Here, everybody knows the story about the ghost of a bride walking along the road. The legend says the girl was hit (murdered, raped then murdered) on the eve of her wedding.

Also, many pagan traditions are still alive in Russia, so lots of legends go along with them.
MissTeacakes: pythonmissteacakes on February 3rd, 2012 01:52 pm (UTC)
And for some reason, when you're ten you believe that a cat would actually blow up if you microwaved it. (We Americans certainly did.)

The one that's been used in horror movies galore is about a babysitter who keeps getting calls from someone who says he's watching her, and it turns out he's calling from inside the house. It's been around since at least the fifties, too!

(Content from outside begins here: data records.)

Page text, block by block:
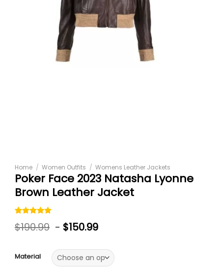
Home / Women Outfits / Womens Leather Jackets
Poker Face 2023 Natasha Lyonne
Brown Leather Jacket
Rated
out of 5
4
$190.99 - $150.99
Material
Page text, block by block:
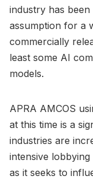
industry has
assumption for a
commercially
least some AI
models.
APRA AMCOS
at this time is a
industries are
intensive
as it seeks to
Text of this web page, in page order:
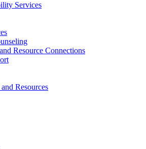
Services
Resource Connections
Resources
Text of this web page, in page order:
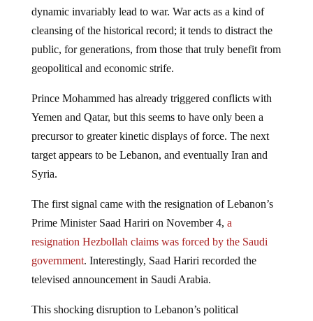
dynamic invariably lead to war. War acts as a kind of
cleansing of the historical record; it tends to distract the
public, for generations, from those that truly benefit from
geopolitical and economic strife.
Prince Mohammed has already triggered conflicts with
Yemen and Qatar, but this seems to have only been a
precursor to greater kinetic displays of force. The next
target appears to be Lebanon, and eventually Iran and
Syria.
The first signal came with the resignation of Lebanon’s
Prime Minister Saad Hariri on November 4, a
resignation Hezbollah claims was forced by the Saudi
government. Interestingly, Saad Hariri recorded the
televised announcement in Saudi Arabia.
This shocking disruption to Lebanon’s political
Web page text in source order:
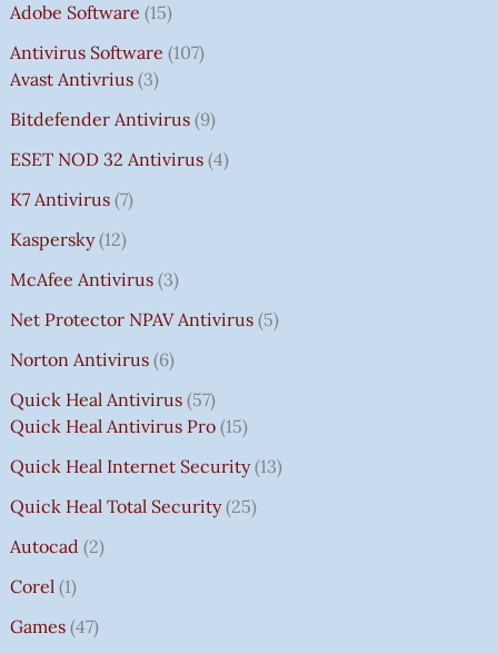
Adobe Software 15
Antivirus Software 107
Avast Antivrius 3
Bitdefender Antivirus 9
ESET NOD 32 Antivirus 4
K7 Antivirus 7
Kaspersky 12
McAfee Antivirus 3
Net Protector NPAV Antivirus 5
Norton Antivirus 6
Quick Heal Antivirus 57
Quick Heal Antivirus Pro 15
Quick Heal Internet Security 13
Quick Heal Total Security 25
Autocad 2
Corel 1
Games 47

Stories like the bride one are pretty popular in the U.S., too (there's been a huge wave of TV shows lately about that kind of thing.) And it's interested about the pagan traditions. It's almost strange that I can't think of anything that qualifies as distinctly "pagan" in the U.S., although part of that may be because we're such a young country.
aaa_mazing: wisdomaaa_mazing on February 3rd, 2012 02:16 pm (UTC)
"...you believe that a cat would actually blow up if you microwaved it." - Are you sure it won't?

Is it the "Scream" that you mean?

Pagan traditions are closely interwined with Christian ones in Russia. All the divinations have pagan roots but are usually hold on orthodox holidays. If you want, I could tell you some. Ask away.
MissTeacakes: seriousmissteacakes on February 3rd, 2012 02:28 pm (UTC)
No doubt it'll die, but after that it'll probably just cook like any other bit of meat you put in there.

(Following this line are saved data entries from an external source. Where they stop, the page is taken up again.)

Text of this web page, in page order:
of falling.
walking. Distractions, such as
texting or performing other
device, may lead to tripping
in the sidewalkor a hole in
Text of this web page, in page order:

"Scream" is the big one, but I've seen it in countless TV shows, and I'm sure there are other movies that use it, too. (There was an entire horror movie called "Urban Legends.")

I'd love to hear them. I'm a story-fiend, after all!
aaa_mazing: wisdomaaa_mazing on February 3rd, 2012 02:48 pm (UTC)
I just don't know how many brain cells EXACTLY do you need to put a cat into a microwave. And I don't even want to think what will happen to a poor thing.

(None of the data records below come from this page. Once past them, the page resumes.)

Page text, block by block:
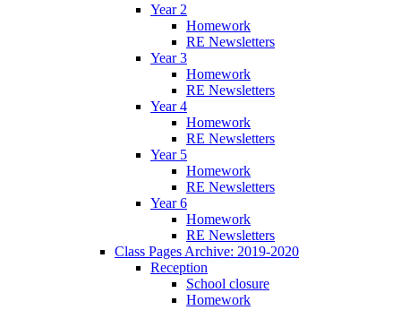
Year 2
Homework
RE Newsletters
Year 3
Homework
RE Newsletters
Year 4
Homework
RE Newsletters
Year 5
Homework
RE Newsletters
Year 6
Homework
RE Newsletters
Class Pages Archive: 2019-2020
Reception
School closure
Homework

I saw "Urban Legends". Always thought it's purely American thing. The legends, I mean.

Well, I don't know where to start. Maybe you have any questions? To push me.
MissTeacakesmissteacakes on February 3rd, 2012 03:20 pm (UTC)
Maybe we're making up for lost time.

If you don't know where to start, I certainly don't! I suppose it'll take some thought...
aaa_mazing: wisdomaaa_mazing on February 3rd, 2012 03:38 pm (UTC)
Well, I don't know if what I meant even falls under "Urban legends". They are just old Russian 'scary' traditions. That are still strong in Russia.
MissTeacakesmissteacakes on February 3rd, 2012 03:55 pm (UTC)
Well, they tend to be fairly modern, and people tend to believe it actually happened, but no one is sure who it happened to. I recently learned that the earliest documented one was actually Sweeney Todd, who appeared in a penny dreadful in 1846, and people are still saying he's based on a real person. We still get stories about gross things in restaurant food, including jokes about what's really in Chinese food. (I guess most folklorists prefer the term "modern legend" rather than "urban").

Honestly, I love hearing stories even when they don't necessarily fall into the category.
aaa_mazing: wisdomaaa_mazing on February 3rd, 2012 04:34 pm (UTC)
I saw Sweeney Todd. Didn't like. Holliwood tends to make even could-be-good stories into mainstream trash.

Well, I'll start with divinations. It's a common tradition here to tell fortunes. Which is pagan but takes place on Christian holidays (usually Christmas). Well, there is a belief that if at midnight on 6th of January (Yule?) you with girls (initially virgines but where can you find them these days?;) put a mirror and light a candle in front of it, you'll see your 'betrothed' there. I saw. Now I think it's a trick of light and shadow, but all girls do it still. Not exactly a legend, huh?